» Prompt
Where a picture appears in the data below, exclude it; restate everything else word for word.
[Opening Data records section]
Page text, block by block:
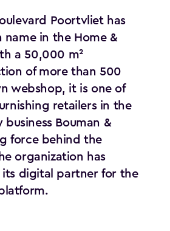
Poortvliet has
in the Home &
a 50,000 m²
of more than 500
webshop, it is one of
retailers in the
business Bouman &
force behind the
organization has
its digital partner for the
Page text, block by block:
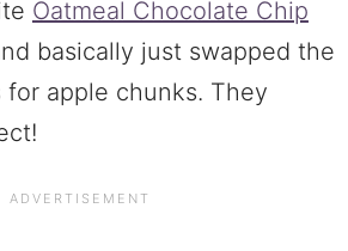
Oatmeal Chocolate Chip
basically just swapped the
apple chunks. They
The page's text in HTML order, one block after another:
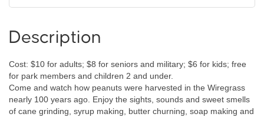
Description
Cost: $10 for adults; $8 for seniors and military; $6 for kids; free
for park members and children 2 and under.
Come and watch how peanuts were harvested in the Wiregrass
nearly 100 years ago. Enjoy the sights, sounds and sweet smells
of cane grinding, syrup making, butter churning, soap making and
[Closing Data records section]
» Your solution
Page text, block by block:
Poortvliet has
in the Home &
a 50,000 m²
of more than 500
webshop, it is one of
retailers in the
business Bouman &
force behind the
organization has
its digital partner for the
Page text, block by block:
Oatmeal Chocolate Chip
basically just swapped the
apple chunks. They
The page's text in HTML order, one block after another:
Description
Cost: $10 for adults; $8 for seniors and military; $6 for kids; free
for park members and children 2 and under.
Come and watch how peanuts were harvested in the Wiregrass
nearly 100 years ago. Enjoy the sights, sounds and sweet smells
of cane grinding, syrup making, butter churning, soap making and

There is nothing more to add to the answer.